_REQUIRED ACTION_
With pictures left out, set down every record word for word.

Stored records:
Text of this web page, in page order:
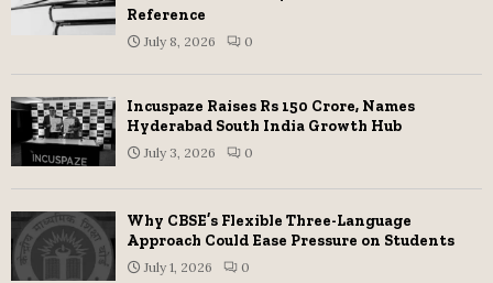
Reference
July 8, 2026 0
Incuspaze Raises Rs 150 Crore, Names
Hyderabad South India Growth Hub
July 3, 2026 0
Why CBSE’s Flexible Three-Language
Approach Could Ease Pressure on Students
July 1, 2026 0
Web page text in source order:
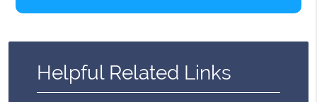
Helpful Related Links
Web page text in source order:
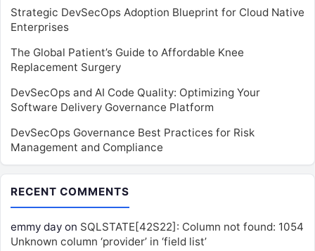
Strategic DevSecOps Adoption Blueprint for Cloud Native
Enterprises
The Global Patient’s Guide to Affordable Knee
Replacement Surgery
DevSecOps and AI Code Quality: Optimizing Your
Software Delivery Governance Platform
DevSecOps Governance Best Practices for Risk
Management and Compliance
RECENT COMMENTS
emmy day on SQLSTATE[42S22]: Column not found: 1054
Unknown column ‘provider’ in ‘field list’
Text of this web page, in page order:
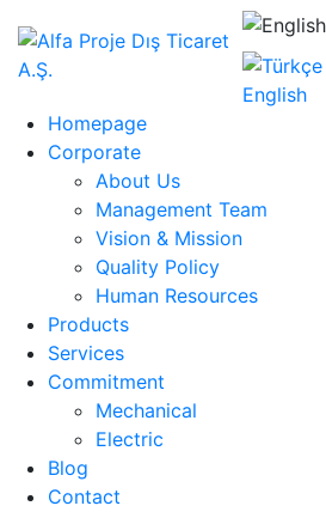
English
Homepage
Corporate
About Us
Management Team
Vision & Mission
Quality Policy
Human Resources
Products
Services
Commitment
Mechanical
Electric
Blog
Contact
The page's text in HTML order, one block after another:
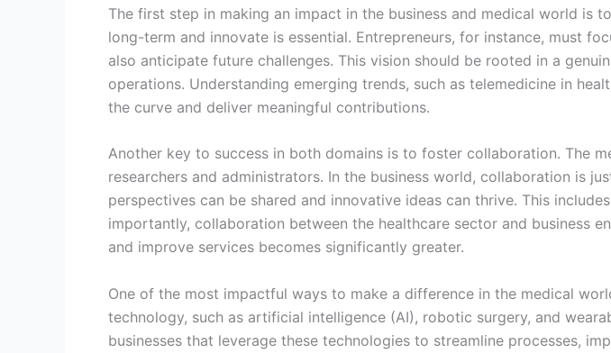
The first step in making an impact in the business and medical world
long-term and innovate is essential. Entrepreneurs, for instance, must
also anticipate future challenges. This vision should be rooted in a
operations. Understanding emerging trends, such as telemedicine in
the curve and deliver meaningful contributions.
Another key to success in both domains is to foster collaboration. The
researchers and administrators. In the business world, collaboration is
perspectives can be shared and innovative ideas can thrive. This
importantly, collaboration between the healthcare sector and business
and improve services becomes significantly greater.
One of the most impactful ways to make a difference in the medical
technology, such as artificial intelligence (AI), robotic surgery, and
businesses that leverage these technologies to streamline processes,
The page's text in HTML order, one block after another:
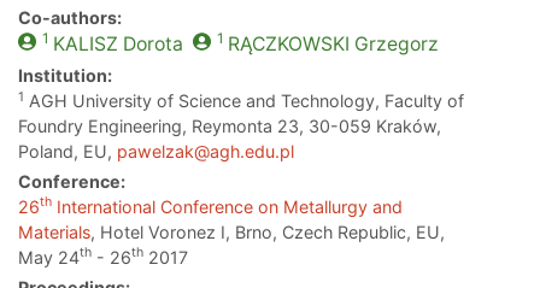
Co-authors:
1 KALISZ Dorota 1 RĄCZKOWSKI Grzegorz
Institution:
1 AGH University of Science and Technology, Faculty of
Foundry Engineering, Reymonta 23, 30-059 Kraków,
Poland, EU, pawelzak@agh.edu.pl
Conference:
26th International Conference on Metallurgy and
Materials, Hotel Voronez I, Brno, Czech Republic, EU,
May 24th - 26th 2017
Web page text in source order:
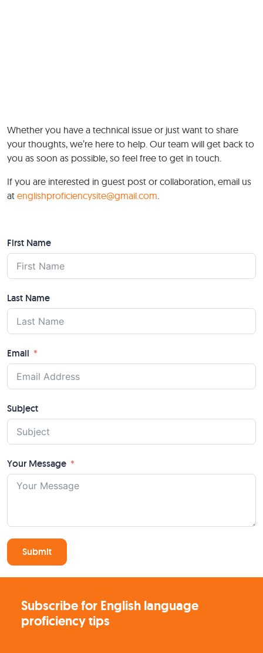
Whether you have a technical issue or just want to share
your thoughts, we’re here to help. Our team will get back to
you as soon as possible, so feel free to get in touch.
If you are interested in guest post or collaboration, email us
at englishproficiencysite@gmail.com
First Name
Last Name
Email
Subject
Your Message
Submit
Subscribe for English language
proficiency tips
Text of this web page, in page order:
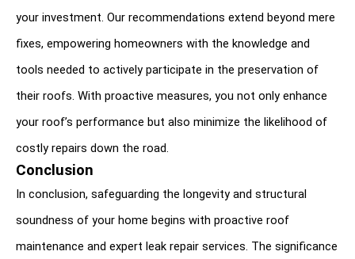
your investment. Our recommendations extend beyond mere
fixes, empowering homeowners with the knowledge and
tools needed to actively participate in the preservation of
their roofs. With proactive measures, you not only enhance
your roof’s performance but also minimize the likelihood of
costly repairs down the road.
Conclusion
In conclusion, safeguarding the longevity and structural
soundness of your home begins with proactive roof
maintenance and expert leak repair services. The significance
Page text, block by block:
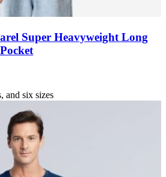
Super Heavyweight Long
, and six sizes
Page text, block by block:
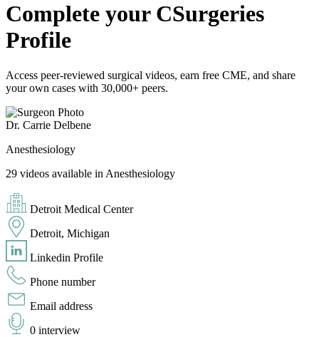
Complete your CSurgeries
Profile
Access peer-reviewed surgical videos, earn free CME, and share
your own cases with 30,000+ peers.
Dr. Carrie Delbene
Anesthesiology
29 videos available in Anesthesiology
Detroit Medical Center
Detroit, Michigan
Linkedin Profile
Phone number
Email address
0 interview
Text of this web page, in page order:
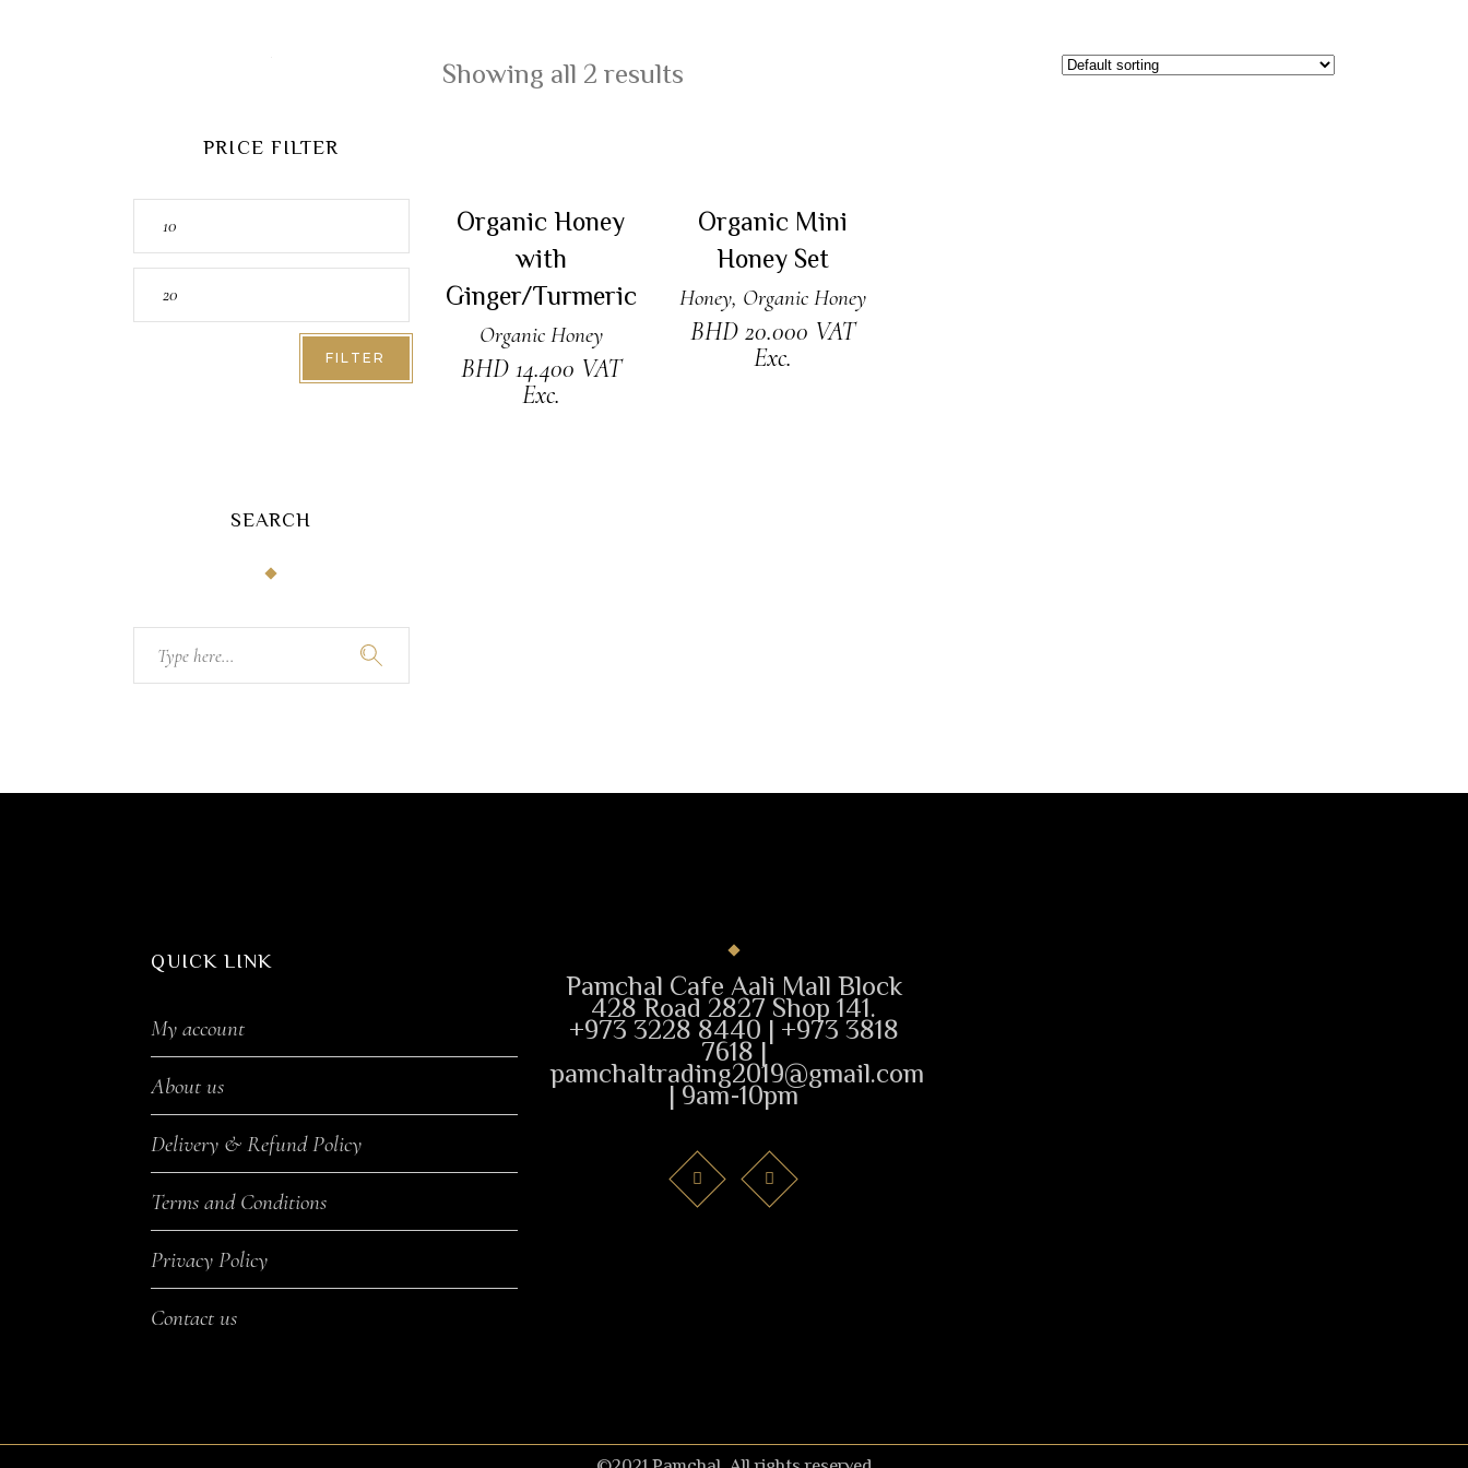
Showing all 2 results
Organic Honey
with
Ginger/Turmeric
Organic Honey
BHD 14.400 VAT
Exc.
Organic Mini
Honey Set
Honey, Organic Honey
BHD 20.000 VAT
Exc.
PRICE FILTER
price
price
FILTER
SEARCH
for:
QUICK LINK
My account
About us
Delivery & Refund Policy
Terms and Conditions
Privacy Policy
Contact us
Pamchal Cafe Aali Mall Block
428 Road 2827 Shop 141.
+973 3228 8440 | +973 3818
7618 |
pamchaltrading2019@gmail.com
| 9am-10pm
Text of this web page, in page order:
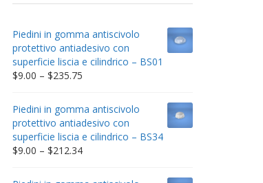
Piedini in gomma antiscivolo
protettivo antiadesivo con
superficie liscia e cilindrico – BS01
$9.00 – $235.75Price
through
$235.75
Piedini in gomma antiscivolo
protettivo antiadesivo con
superficie liscia e cilindrico – BS34
$9.00 – $212.34Price
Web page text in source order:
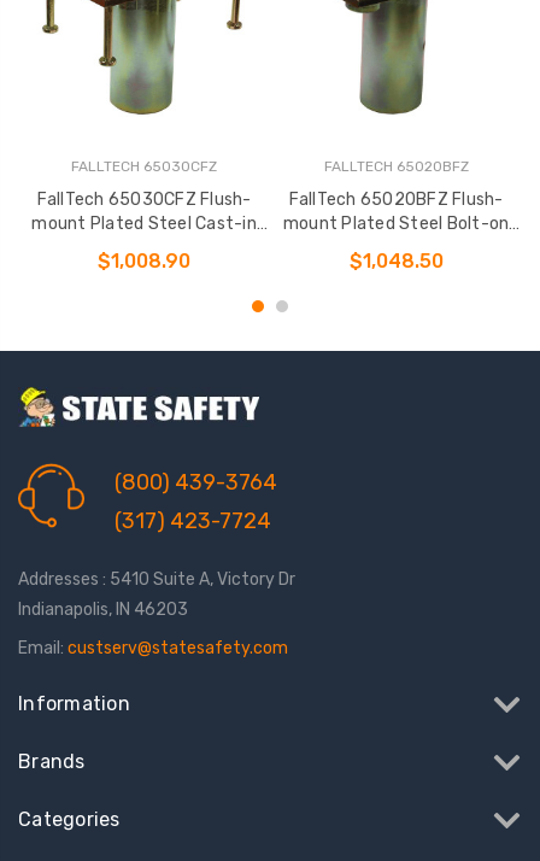
FALLTECH 65030CFZ
FallTech 65030CFZ Flush-
mount Plated Steel Cast-in
Fixed Davit Base
$1,008.90
FALLTECH 65020BFZ
FallTech 65020BFZ Flush-
mount Plated Steel Bolt-on
Fixed Davit Base
$1,048.50
(800) 439-3764
(317) 423-7724
Addresses : 5410 Suite A, Victory Dr
Indianapolis, IN 46203
Email: custserv@statesafety.com
Information
Brands
Categories
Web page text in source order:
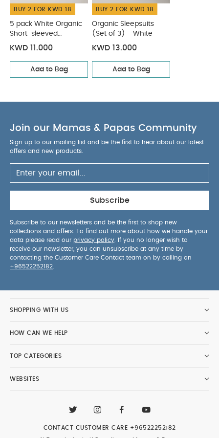
BUY 2 FOR KWD 18
5 pack White Organic
Short-sleeved
Bodysuits
KWD 11.000
Add to Bag
BUY 2 FOR KWD 18
Organic Sleepsuits
(Set of 3) - White
KWD 13.000
Add to Bag
Join our Mamas & Papas Community
Sign up to our mailing list and be the first to hear about our latest
offers and new products.
Subscribe
Subscribe to our newsletters and be the first to shop new
collections and offers. To find out more about how we handle your
data please read our privacy policy . If you no longer wish to
receive our newsletter, you can unsubscribe at any time by
contacting the Customer Care Contact team on by calling on
+96522252182
SHOPPING WITH US
HOW CAN WE HELP
TOP CATEGORIES
WEBSITES
CONTACT CUSTOMER CARE +96522252182
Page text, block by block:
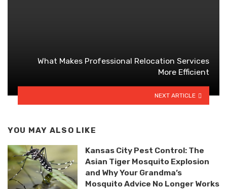
What Makes Professional Relocation Services
More Efficient
NEXT ARTICLE
YOU MAY ALSO LIKE
Kansas City Pest Control: The
Asian Tiger Mosquito Explosion
and Why Your Grandma’s
Mosquito Advice No Longer Works

_TASK ANSWER_
Text of this web page, in page order:
Reference
July 8, 2026 0
Incuspaze Raises Rs 150 Crore, Names
Hyderabad South India Growth Hub
July 3, 2026 0
Why CBSE’s Flexible Three-Language
Approach Could Ease Pressure on Students
July 1, 2026 0
Web page text in source order:
Helpful Related Links
Web page text in source order:
Strategic DevSecOps Adoption Blueprint for Cloud Native
Enterprises
The Global Patient’s Guide to Affordable Knee
Replacement Surgery
DevSecOps and AI Code Quality: Optimizing Your
Software Delivery Governance Platform
DevSecOps Governance Best Practices for Risk
Management and Compliance
RECENT COMMENTS
emmy day on SQLSTATE[42S22]: Column not found: 1054
Unknown column ‘provider’ in ‘field list’
Text of this web page, in page order:
English
Homepage
Corporate
About Us
Management Team
Vision & Mission
Quality Policy
Human Resources
Products
Services
Commitment
Mechanical
Electric
Blog
Contact
The page's text in HTML order, one block after another:
The first step in making an impact in the business and medical world
long-term and innovate is essential. Entrepreneurs, for instance, must
also anticipate future challenges. This vision should be rooted in a
operations. Understanding emerging trends, such as telemedicine in
the curve and deliver meaningful contributions.
Another key to success in both domains is to foster collaboration. The
researchers and administrators. In the business world, collaboration is
perspectives can be shared and innovative ideas can thrive. This
importantly, collaboration between the healthcare sector and business
and improve services becomes significantly greater.
One of the most impactful ways to make a difference in the medical
technology, such as artificial intelligence (AI), robotic surgery, and
businesses that leverage these technologies to streamline processes,
The page's text in HTML order, one block after another:
Co-authors:
1 KALISZ Dorota 1 RĄCZKOWSKI Grzegorz
Institution:
1 AGH University of Science and Technology, Faculty of
Foundry Engineering, Reymonta 23, 30-059 Kraków,
Poland, EU, pawelzak@agh.edu.pl
Conference:
26th International Conference on Metallurgy and
Materials, Hotel Voronez I, Brno, Czech Republic, EU,
May 24th - 26th 2017
Web page text in source order:
Whether you have a technical issue or just want to share
your thoughts, we’re here to help. Our team will get back to
you as soon as possible, so feel free to get in touch.
If you are interested in guest post or collaboration, email us
at englishproficiencysite@gmail.com
First Name
Last Name
Email
Subject
Your Message
Submit
Subscribe for English language
proficiency tips
Text of this web page, in page order:
your investment. Our recommendations extend beyond mere
fixes, empowering homeowners with the knowledge and
tools needed to actively participate in the preservation of
their roofs. With proactive measures, you not only enhance
your roof’s performance but also minimize the likelihood of
costly repairs down the road.
Conclusion
In conclusion, safeguarding the longevity and structural
soundness of your home begins with proactive roof
maintenance and expert leak repair services. The significance
Page text, block by block:
Super Heavyweight Long
, and six sizes
Page text, block by block:
Complete your CSurgeries
Profile
Access peer-reviewed surgical videos, earn free CME, and share
your own cases with 30,000+ peers.
Dr. Carrie Delbene
Anesthesiology
29 videos available in Anesthesiology
Detroit Medical Center
Detroit, Michigan
Linkedin Profile
Phone number
Email address
0 interview
Text of this web page, in page order:
Showing all 2 results
Organic Honey
with
Ginger/Turmeric
Organic Honey
BHD 14.400 VAT
Exc.
Organic Mini
Honey Set
Honey, Organic Honey
BHD 20.000 VAT
Exc.
PRICE FILTER
price
price
FILTER
SEARCH
for:
QUICK LINK
My account
About us
Delivery & Refund Policy
Terms and Conditions
Privacy Policy
Contact us
Pamchal Cafe Aali Mall Block
428 Road 2827 Shop 141.
+973 3228 8440 | +973 3818
7618 |
pamchaltrading2019@gmail.com
| 9am-10pm
Text of this web page, in page order:
Piedini in gomma antiscivolo
protettivo antiadesivo con
superficie liscia e cilindrico – BS01
$9.00 – $235.75Price
through
$235.75
Piedini in gomma antiscivolo
protettivo antiadesivo con
superficie liscia e cilindrico – BS34
$9.00 – $212.34Price
Web page text in source order:
FALLTECH 65030CFZ
FallTech 65030CFZ Flush-
mount Plated Steel Cast-in
Fixed Davit Base
$1,008.90
FALLTECH 65020BFZ
FallTech 65020BFZ Flush-
mount Plated Steel Bolt-on
Fixed Davit Base
$1,048.50
(800) 439-3764
(317) 423-7724
Addresses : 5410 Suite A, Victory Dr
Indianapolis, IN 46203
Email: custserv@statesafety.com
Information
Brands
Categories
Web page text in source order:
BUY 2 FOR KWD 18
5 pack White Organic
Short-sleeved
Bodysuits
KWD 11.000
Add to Bag
BUY 2 FOR KWD 18
Organic Sleepsuits
(Set of 3) - White
KWD 13.000
Add to Bag
Join our Mamas & Papas Community
Sign up to our mailing list and be the first to hear about our latest
offers and new products.
Subscribe
Subscribe to our newsletters and be the first to shop new
collections and offers. To find out more about how we handle your
data please read our privacy policy . If you no longer wish to
receive our newsletter, you can unsubscribe at any time by
contacting the Customer Care Contact team on by calling on
+96522252182
SHOPPING WITH US
HOW CAN WE HELP
TOP CATEGORIES
WEBSITES
CONTACT CUSTOMER CARE +96522252182
Page text, block by block:
What Makes Professional Relocation Services
More Efficient
NEXT ARTICLE
YOU MAY ALSO LIKE
Kansas City Pest Control: The
Asian Tiger Mosquito Explosion
and Why Your Grandma’s
Mosquito Advice No Longer Works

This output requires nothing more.